Re: API continuous Speech-To-Text
by marto (Cardinal) on Sep 03, 2018 at 12:08 UTC

    I'd probably start by researching projects like Jasper to see how they work under the hood.

      Are you saying he should use Python instead? I say this because you found my suggestion odd (of using Perl to integrate non-Perl resources as is done in dvd::rip).

      Update: Jasper is written in python, so if not, then for example is there a way to import python modules you can help the OP with.

        marto: I'd probably start by researching projects like Jasper to see how they work under the hood.

        TheloniusMonk: Are you saying he should use Python instead?
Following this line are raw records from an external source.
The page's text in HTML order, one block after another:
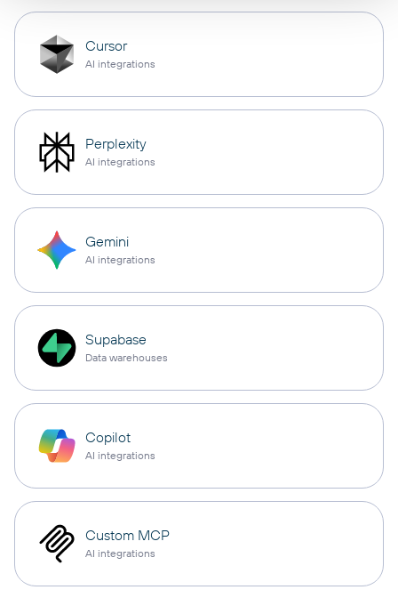
Cursor
AI integrations
Perplexity
AI integrations
Gemini
AI integrations
Supabase
Data warehouses
Copilot
AI integrations
Custom MCP
AI integrations
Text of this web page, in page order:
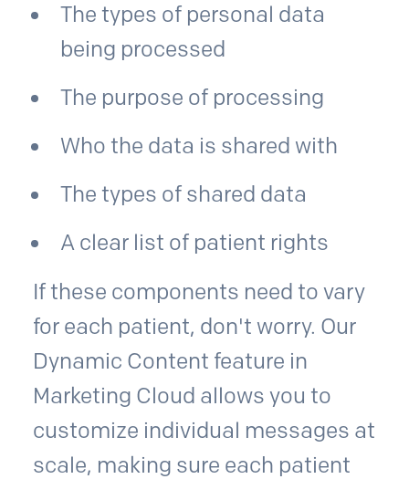
The types of personal data
being processed
The purpose of processing
Who the data is shared with
The types of shared data
A clear list of patient rights
If these components need to vary
for each patient, don't worry. Our
Dynamic Content feature in
Marketing Cloud allows you to
customize individual messages at
scale, making sure each patient
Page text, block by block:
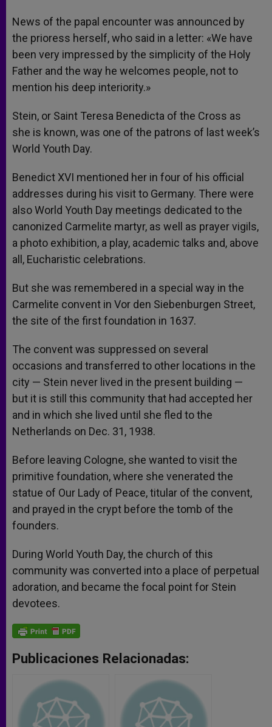
News of the papal encounter was announced by
the prioress herself, who said in a letter: «We have
been very impressed by the simplicity of the Holy
Father and the way he welcomes people, not to
mention his deep interiority.»
Stein, or Saint Teresa Benedicta of the Cross as
she is known, was one of the patrons of last week’s
World Youth Day.
Benedict XVI mentioned her in four of his official
addresses during his visit to Germany. There were
also World Youth Day meetings dedicated to the
canonized Carmelite martyr, as well as prayer vigils,
a photo exhibition, a play, academic talks and, above
all, Eucharistic celebrations.
But she was remembered in a special way in the
Carmelite convent in Vor den Siebenburgen Street,
the site of the first foundation in 1637.
The convent was suppressed on several
occasions and transferred to other locations in the
city — Stein never lived in the present building —
but it is still this community that had accepted her
and in which she lived until she fled to the
Netherlands on Dec. 31, 1938.
Before leaving Cologne, she wanted to visit the
primitive foundation, where she venerated the
statue of Our Lady of Peace, titular of the convent,
and prayed in the crypt before the tomb of the
founders.
During World Youth Day, the church of this
community was converted into a place of perpetual
adoration, and became the focal point for Stein
devotees.
Publicaciones Relacionadas:
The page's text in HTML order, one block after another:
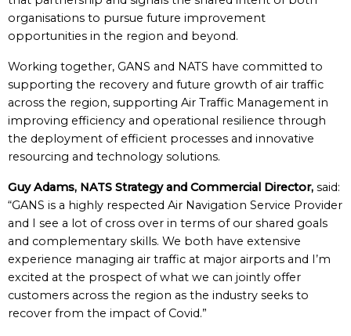
organisations to pursue future improvement
opportunities in the region and beyond.
Working together, GANS and NATS have committed to
supporting the recovery and future growth of air traffic
across the region, supporting Air Traffic Management in
improving efficiency and operational resilience through
the deployment of efficient processes and innovative
resourcing and technology solutions.
Guy Adams, NATS Strategy and Commercial Director, said:
“GANS is a highly respected Air Navigation Service Provider
and I see a lot of cross over in terms of our shared goals
and complementary skills. We both have extensive
experience managing air traffic at major airports and I’m
excited at the prospect of what we can jointly offer
customers across the region as the industry seeks to
recover from the impact of Covid.”
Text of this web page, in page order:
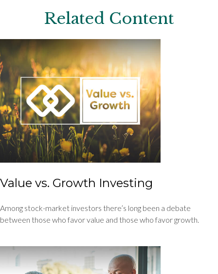
Related Content
Value vs. Growth Investing
Among stock-market investors there’s long been a debate
between those who favor value and those who favor growth.
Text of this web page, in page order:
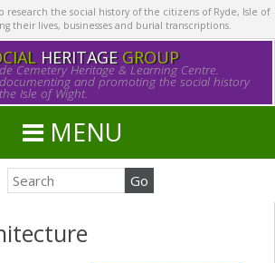
research the social history of the citizens of Ryde, Isle of
their lives, businesses and burial transcriptions.
HERITAGE GROUP
Cemetery Heritage & Learning Centre.
and promoting the social history
Isle of Wight.
MENU
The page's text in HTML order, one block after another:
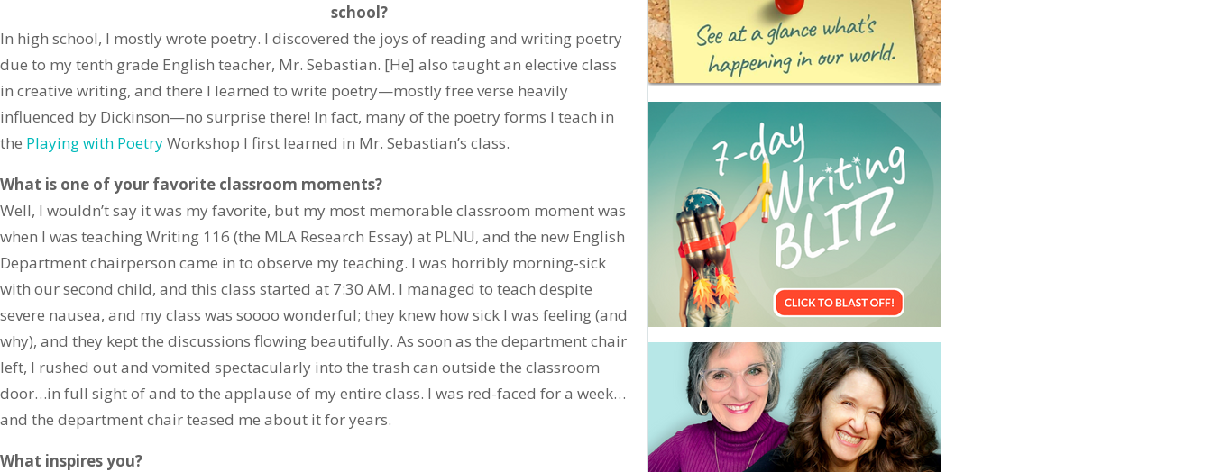
school?
In high school, I mostly wrote poetry. I discovered the joys of reading and writing poetry
due to my tenth grade English teacher, Mr. Sebastian. [He] also taught an elective class
in creative writing, and there I learned to write poetry—mostly free verse heavily
influenced by Dickinson—no surprise there! In fact, many of the poetry forms I teach in
the Playing with PoetryWorkshop I first learned in Mr. Sebastian’s class.
What is one of your favorite classroom moments?
Well, I wouldn’t say it was my favorite, but my most memorable classroom moment was
when I was teaching Writing 116 (the MLA Research Essay) at PLNU, and the new English
Department chairperson came in to observe my teaching. I was horribly morning-sick
with our second child, and this class started at 7:30 AM. I managed to teach despite
severe nausea, and my class was soooo wonderful; they knew how sick I was feeling (and
why), and they kept the discussions flowing beautifully. As soon as the department chair
left, I rushed out and vomited spectacularly into the trash can outside the classroom
door…in full sight of and to the applause of my entire class. I was red-faced for a week…
and the department chair teased me about it for years.
What inspires you?
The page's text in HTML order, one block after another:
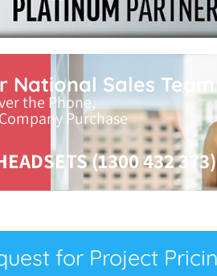
National Sales Team
the Phone,
Purchase
(1300 432 373)
for Project
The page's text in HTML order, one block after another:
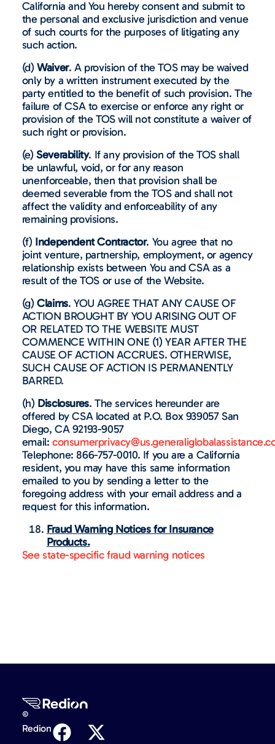
California and You hereby consent and submit to
the personal and exclusive jurisdiction and venue
of such courts for the purposes of litigating any
such action.
(d)Waiver. A provision of the TOS may be waived
only by a written instrument executed by the
party entitled to the benefit of such provision. The
failure of CSA to exercise or enforce any right or
provision of the TOS will not constitute a waiver of
such right or provision.
(e)Severability. If any provision of the TOS shall
be unlawful, void, or for any reason
unenforceable, then that provision shall be
deemed severable from the TOS and shall not
affect the validity and enforceability of any
remaining provisions.
(f) Independent Contractor. You agree that no
joint venture, partnership, employment, or agency
relationship exists between You and CSA as a
result of the TOS or use of the Website.
(g)Claims. YOU AGREE THAT ANY CAUSE OF
ACTION BROUGHT BY YOU ARISING OUT OF
OR RELATED TO THE WEBSITE MUST
COMMENCE WITHIN ONE (1) YEAR AFTER THE
CAUSE OF ACTION ACCRUES. OTHERWISE,
SUCH CAUSE OF ACTION IS PERMANENTLY
BARRED.
(h) Disclosures. The services hereunder are
offered by CSA located at P.O. Box 939057 San
Diego, CA 92193-9057
email:
Telephone: 866-757-0010. If you are a California
resident, you may have this same information
emailed to you by sending a letter to the
foregoing address with your email address and a
request for this information.
Fraud Warning Notices for Insurance
Products.
See state-specific fraud warning notices
©
Redion
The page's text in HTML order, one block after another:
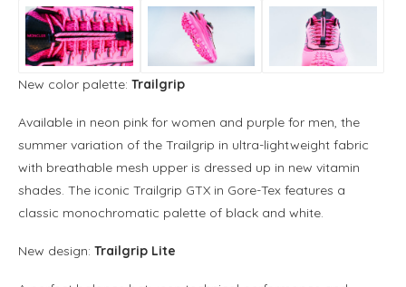
New color palette: Trailgrip
Available in neon pink for women and purple for men, the
summer variation of the Trailgrip in ultra-lightweight fabric
with breathable mesh upper is dressed up in new vitamin
shades. The iconic Trailgrip GTX in Gore-Tex features a
classic monochromatic palette of black and white.
New design: Trailgrip Lite
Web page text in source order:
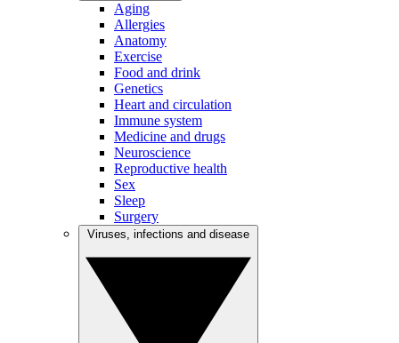
Aging
Allergies
Anatomy
Exercise
Food and drink
Genetics
Heart and circulation
Immune system
Medicine and drugs
Neuroscience
Reproductive health
Sex
Sleep
Surgery
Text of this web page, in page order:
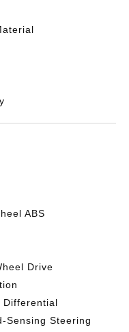
ABS
Drive
Differential
Sensing Steering
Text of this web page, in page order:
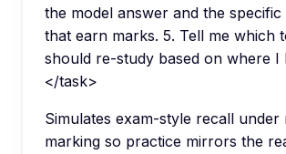
the model answer and the specific
that earn marks. 5. Tell me which
should re-study based on where I
</task>
Simulates exam-style recall under
marking so practice mirrors the
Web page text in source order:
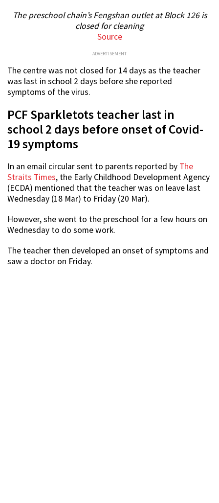
The preschool chain’s Fengshan outlet at Block 126 is
closed for cleaning
Source
ADVERTISEMENT
The centre was not closed for 14 days as the teacher
was last in school 2 days before she reported
symptoms of the virus.
PCF Sparkletots teacher last in
school 2 days before onset of Covid-
19 symptoms
In an email circular sent to parents reported by The
Straits Times, the Early Childhood Development Agency
(ECDA) mentioned that the teacher was on leave last
Wednesday (18 Mar) to Friday (20 Mar).
However, she went to the preschool for a few hours on
Wednesday to do some work.
The teacher then developed an onset of symptoms and
saw a doctor on Friday.
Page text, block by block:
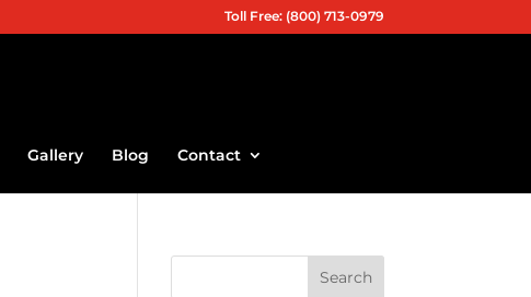
Toll Free: (800) 713-0979
Gallery Blog Contact
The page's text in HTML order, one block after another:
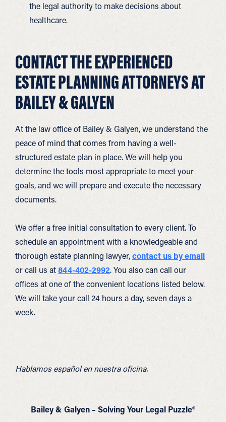
the legal authority to make decisions about
healthcare.
CONTACT THE EXPERIENCED
ESTATE PLANNING ATTORNEYS AT
BAILEY & GALYEN
At the law office of Bailey & Galyen, we understand the
peace of mind that comes from having a well-
structured estate plan in place. We will help you
determine the tools most appropriate to meet your
goals, and we will prepare and execute the necessary
documents.
We offer a free initial consultation to every client. To
schedule an appointment with a knowledgeable and
thorough estate planning lawyer,contact us by email
or call us at844-402-2992. You also can call our
offices at one of the convenient locations listed below.
We will take your call 24 hours a day, seven days a
week.
Hablamos español en nuestra oficina.
Bailey & Galyen – Solving Your Legal Puzzle®
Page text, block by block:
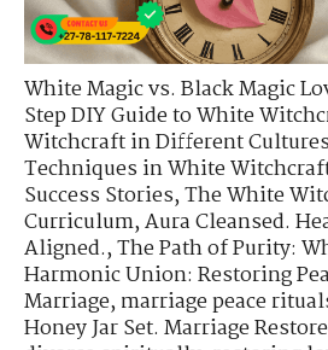
White Magic vs. Black Magic
Step DIY Guide to White
Witchcraft in Different
Techniques in White
Success Stories,The White
Curriculum,Aura Cleansed.
Aligned.,The Path of Purity:
Harmonic Union: Restoring
Marriage,marriage peace
Honey Jar Set. Marriage

        There is no complementary explanation for how that interpretation—of a simple, and rather constructive, suggestion—could have been reached.

        It took you one day after starting your account to dig up a dead thread started by sundialsvc4 to imply that he’s a misunderstood genius. If that’s not a hackle-raiser, I don’t know what is.

        You are also already picking fights with important contributors without showing code to demonstrate your points, cutting and pasting broken code instead of recommending modules, and throwing around a term like “ignore list” that most new monks would not know in just two weeks of being cloistered.…

        A reply falls below the community's threshold of quality. You may see it by logging in.

        As stated, I suggested they look at how this project deals with the details, since it's a working example of what they actually want to achieve. The question OP asked was "Do you think it is a very big/difficult project to have a Perl solution that", having access to the working python code OP can then use their perl knowledge to ascertain the difficulty/scale of a perl based solution.

        A reply falls below the community's threshold of quality. You may see it by logging in.

        "Update: Jasper is written in python, so if not, then for example is there a way to import python modules you can help the OP with."

        As addressed already in my other reply to you, before this update, OP asked "Do you think it is a very big/difficult project to have a Perl solution that:", followed by some criteria. The project I suggested as a reasonable basis for comparison, allowing OP to make a more informed decision. While things like Inline::Python exist, I wouldn't recommend them because it isn't practical in this case and more specifically it doesn't address the question OP actually asked.

Re: API continuous Speech-To-Text
by TheloniusMonk (Sexton) on Sep 03, 2018 at 11:51 UTC
    If it's for a linux server, there's a very mature open source module dvd::rip which has to use non-Perl modules from various sources, not just ALSA. I mention this only for the technique it uses, not because it uses what you need. But where no existing Perl module can be found, it might be easier to find a module written in C that supplies what you need and follow the examples in dvd::rip for how to integrate them with Perl. (updated)

      How / where would a GUI for copying DVDs help when trying to convert speech audio to text?

        OK I'll try to rephrase

      Seems like a odd suggestion, which of the problems raised would this approach address exactly?